Gets variations of a given title with various acronyms
 
 (i.e. "nlp_scientist" => ["nlp researcher", "natural language processing scientist"...]
"""
@retry(wait=wait_random_exponential(min=1, max=60), stop=stop_after_attempt(6))
def get_title_variations(title):
  # Get embedding of given title
  title = title.strip().lower()
  title_embedding = openai.Embedding.create(input = [title], model="text-embedding-ada-002")['data'][0]['embedding']

  # Check similarity to given "most common" job titles
  highest_similarity_val = float('-inf')
  highest_similarity_title = None
  for most_common_title, (most_common_title_embedding, variations) in job_title_mapping.items():
    current_similarity = cosine_similarity(np.array([title_embedding, most_common_title_embedding]))[1][0]

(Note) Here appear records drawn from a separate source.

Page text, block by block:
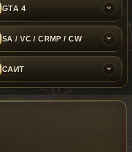
GTA 4 ›
SA / VC / CRMP / CW ›
САЙТ ›
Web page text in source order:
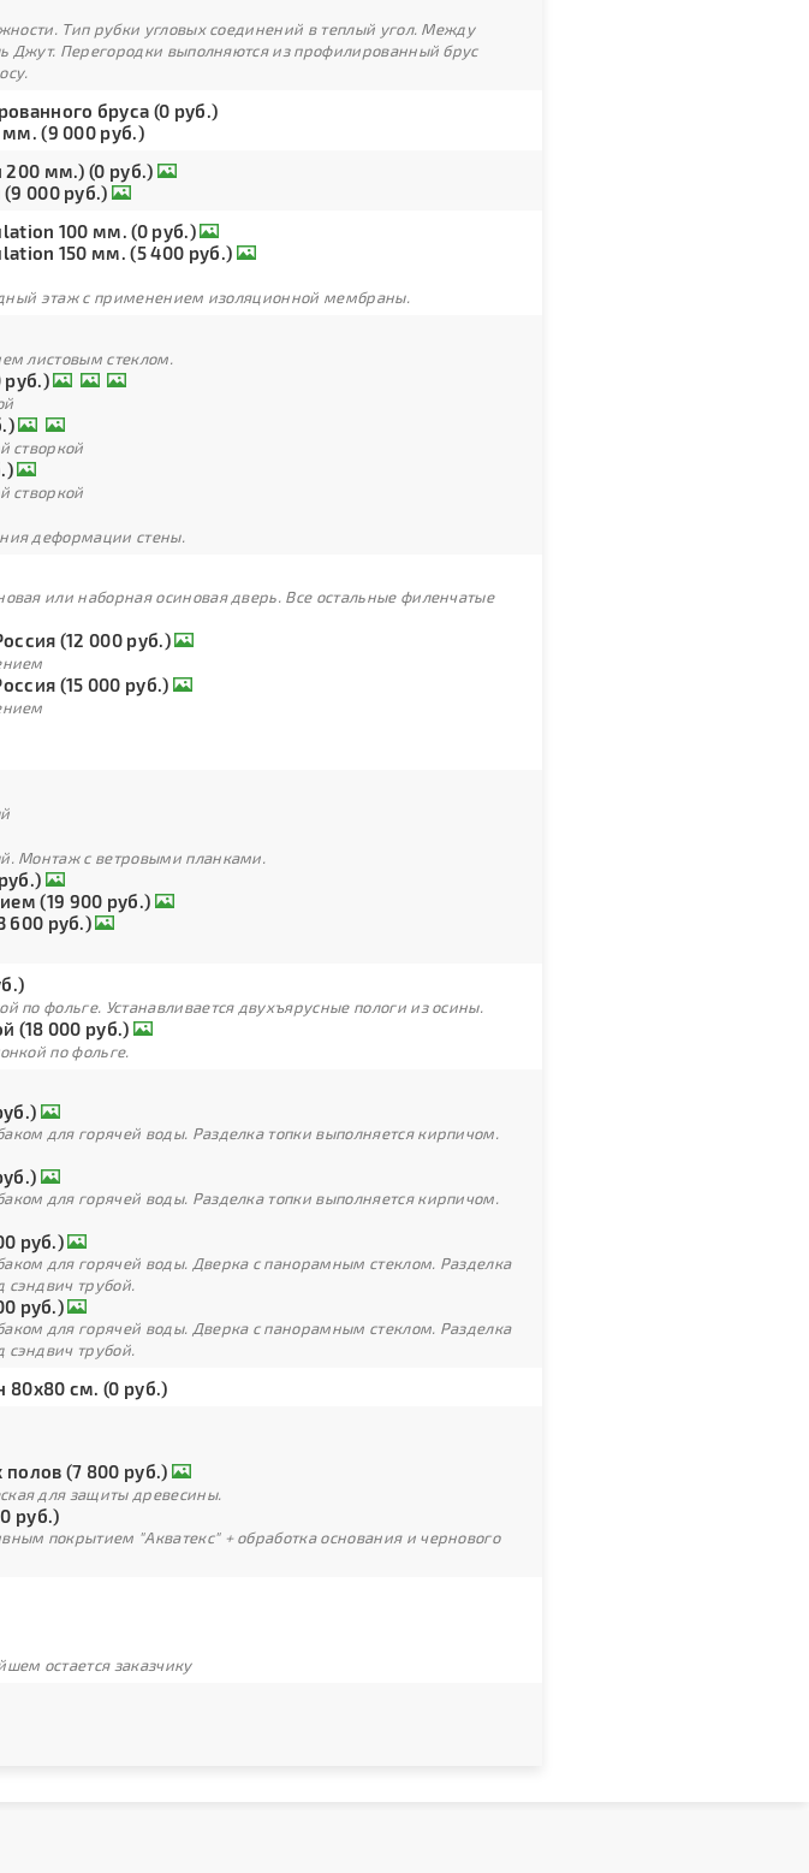
Тип рубки угловых соединений в теплый угол. Между
Джут. Перегородки выполняются из профилированный брус
бруса (0 руб.)
мм. (9 000 руб.)
200 мм.) (0 руб.)
000 руб.)
100 мм. (0 руб.)
150 мм. (5 400 руб.)
этаж с применением изоляционной мембраны.
листовым стеклом.
руб.)
створкой
створкой
деформации стены.
или наборная осиновая дверь. Все остальные филенчатые
(12 000 руб.)
(15 000 руб.)
Монтаж с ветровыми планками.
(19 900 руб.)
600 руб.)
по фольге. Устанавливается двухъярусные пологи из осины.
(18 000 руб.)
по фольге.
для горячей воды. Разделка топки выполняется кирпичом.
для горячей воды. Разделка топки выполняется кирпичом.
руб.)
для горячей воды. Дверка с панорамным стеклом. Разделка
сэндвич трубой.
руб.)
для горячей воды. Дверка с панорамным стеклом. Разделка
сэндвич трубой.
80х80 см. (0 руб.)
(7 800 руб.)
для защиты древесины.
руб.)
покрытием "Акватекс" + обработка основания и чернового
остается заказчику
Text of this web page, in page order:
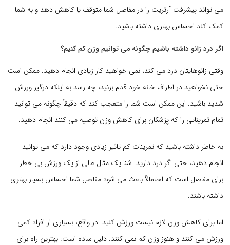
می تواند پیشرفت آرتریت را در مفاصل شما متوقف یا کاهش دهد و به شما
کمک کند احساس بهتری داشته باشید.
اگر درد زانو داشته باشیم چگونه می توانیم وزن کم کنیم؟
وقتی زانوهایتان درد می کند، نمی خواهید کار زیادی انجام دهید. ممکن است
حتی نخواهید در اطراف خانه خود قدم بزنید، چه رسد به اینکه درگیر ورزش
شدید باشید. این ممکن است شما را متعجب کند که دقیقاً چگونه می توانید
تمام تمریناتی را که پزشکان برای کاهش وزن توصیه می کنند انجام دهید.
به خاطر داشته باشید که تمرینات کم تاثیر زیادی وجود دارد که می توانید
انجام دهید، حتی اگر درد دارید. شنا یک مثال عالی از یک ورزش بی خطر
برای مفاصل است که احتمالاً باعث می شود مفاصل شما احساس بسیار بهتری
داشته باشند.
اما برای کاهش وزن لازم نیست ورزش کنید. در واقع، بسیاری از افراد کمی
ورزش می کنند و هنوز وزن کم نمی کنند. دلیل ساده است: بهترین راه برای
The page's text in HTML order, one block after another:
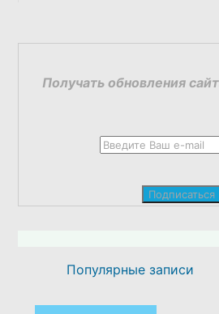
Получать обновления
Популярные записи
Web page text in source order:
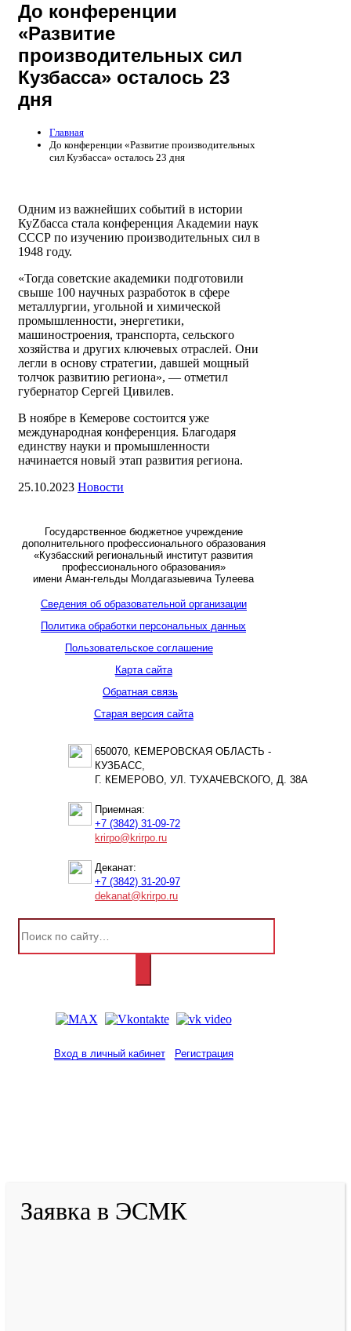
До конференции
«Развитие
производительных сил
Кузбасса» осталось 23
дня
Главная
До конференции «Развитие производительных
сил Кузбасса» осталось 23 дня
Одним из важнейших событий в истории
КуZбасса стала конференция Академии наук
СССР по изучению производительных сил в
1948 году.
«Тогда советские академики подготовили
свыше 100 научных разработок в сфере
металлургии, угольной и химической
промышленности, энергетики,
машиностроения, транспорта, сельского
хозяйства и других ключевых отраслей. Они
легли в основу стратегии, давшей мощный
толчок развитию региона», — отметил
губернатор Сергей Цивилев.
В ноябре в Кемерове состоится уже
международная конференция. Благодаря
единству науки и промышленности
начинается новый этап развития региона.
25.10.2023 Новости
Государственное бюджетное учреждение
дополнительного профессионального образования
«Кузбасский региональный институт развития
профессионального образования»
имени Аман-гельды Молдагазыевича Тулеева
Сведения об образовательной организации
Политика обработки персональных данных
Пользовательское соглашение
Карта сайта
Обратная связь
Старая версия сайта
650070, КЕМЕРОВСКАЯ ОБЛАСТЬ -
КУЗБАСС,
Г. КЕМЕРОВО, УЛ. ТУХАЧЕВСКОГО, Д. 38А
Приемная:
+7 (3842) 31-09-72
krirpo@krirpo.ru
Деканат:
+7 (3842) 31-20-97
dekanat@krirpo.ru
Вход в личный кабинет Регистрация
Заявка в ЭСМК
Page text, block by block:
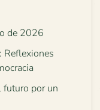
de 2026
Reflexiones
futuro por un
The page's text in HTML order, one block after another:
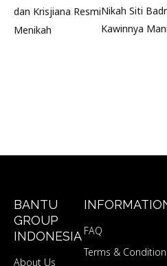
dan Krisjiana Resmi
Menikah
Nikah Siti
Kawinnya
BANTU
GROUP
INDONESIA
About Us
FAQ
Terms &
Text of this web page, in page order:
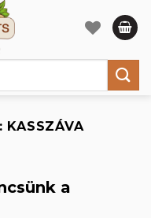
KASSZÁVA
a
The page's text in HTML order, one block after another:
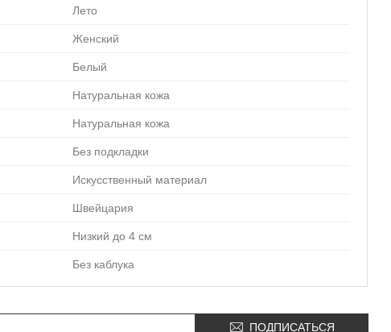
Лето
Женский
Белый
Натуральная кожа
Натуральная кожа
Без подкладки
Искусственный материал
Швейцария
Низкий до 4 см
Без каблука
ПОДПИСАТЬСЯ
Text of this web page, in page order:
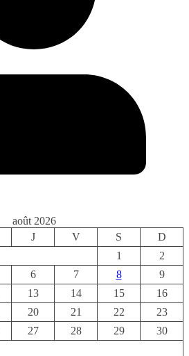
août 2026
J V S
D
1
2
6 7 8
9
13 14 15
16
20 21 22
23
27 28 29
30
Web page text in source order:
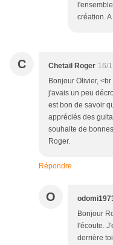
création.
C Chetail Roger 16/
Bonjour Olivier,
j'avais un peu
est bon de savoir
appréciés des
souhaite de
Roger.
Répondre
O
Bonjour
l'écoute.
derrière
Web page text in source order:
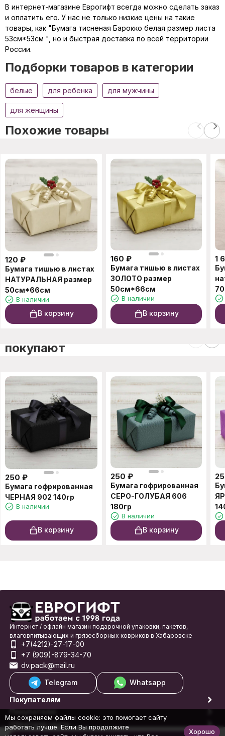
В интернет-магазине Еврогифт всегда можно сделать заказ
и оплатить его. У нас не только низкие цены на такие
товары, как "Бумага тисненая Барокко белая размер листа
53см*53см ", но и быстрая доставка по всей территории
России.
Подборки товаров в категории
белые для ребенка для мужчины
для женщины
Похожие товары
120 ₽
Бумага тишью в листах
НАТУРАЛЬНАЯ размер
50см*66см
В наличии
В корзину
160 ₽
Бумага тишью в листах
ЗОЛОТО размер
50см*66см
В наличии
В корзину
1
покупают
250 ₽
Бумага гофрированная
ЧЕРНАЯ 902 140гр
В наличии
В корзину
250 ₽
Бумага гофрированная
СЕРО-ГОЛУБАЯ 606
180гр
В наличии
В корзину
Интернет / офлайн магазин подарочной упаковки, пакетов,
влаговпитывающих и грязесборных ковриков в Хабаровске
+7(4212)-27-17-00
+7 (909)-879-34-70
dv.pack@mail.ru
Telegram
Whatsapp
Покупателям
Покупателю
Обратная связь
© 1998-2026 Еврогифт
Мы сохраняем файлы cookie: это помогает сайту
работать лучше. Если Вы продолжите
Хорошо
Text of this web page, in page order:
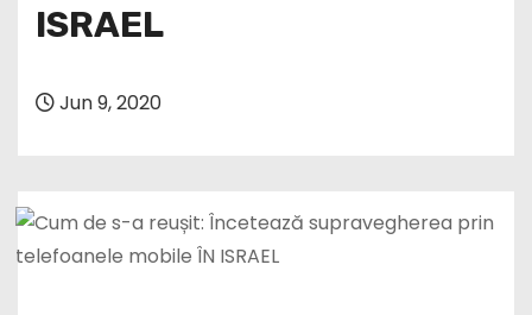
ISRAEL
Jun 9, 2020

    if current_similarity > highest_similarity_val:
      highest_similarity_title = most_common_title
      highest_similarity_val = current_similarity

  # Now we have the variations of `title`
  variations = job_title_mapping[highest_similarity_title][1]

  # Add to our knowledge base: if this is a new variation, let's add it to our list
  if title not in variations:
    job_title_mapping[highest_similarity_title][1].append(title)

  # Leave out `title` if its in variation
  # Not concerned about time complexity given there are only so many ways to represent a single job
  return highest_similarity_val, set([highest_similarity_title] + variations) - set([title])

### Results

We can see that it returns the relevant variations _and_ will add an unseen variation (e.g. 'Senior software engineer' to the set of titles. 

In [76]:
get_title_variations('mle')

(0.8053917071349258,
 {'machine learning eng',
  'machine learning engineer',
  'ml eng',
  'ml engineer'})

In [77]:
get_title_variations('Senior software engineer')

(0.9335964545280065,
 {'software dev',
  'software developer',
  'software eng',
  'software engineer',
  'swe'})

In [78]:
get_title_variations('sr. software engineer')

(0.9205671151784326,
 {'senior software engineer',
  'software dev',
  'software developer',
  'software eng',
  'software engineer',
  'swe'})


**Limitation/Improvement Opportunity:**
What about when we ask for a new title completely unrelated to what is stored?

In [79]:
# Try one
get_title_variations("sales development representative")

(0.7910379410037526,
 {'senior software engineer',
  'software dev',
  'software developer',
  'software eng',
  'software engineer',
  'sr. software engineer',
  'swe'})

Set threshold at .8? That seems a bit high. 

**Alternative:** We can initially enter/set the titles we care about initially. 50 or 100 job titles. A slightly tedious but robust solution. 

We could also grab a dataset of most common job titles from the web. If we're focused on the tech industry, we can grab the most common jobs in tech.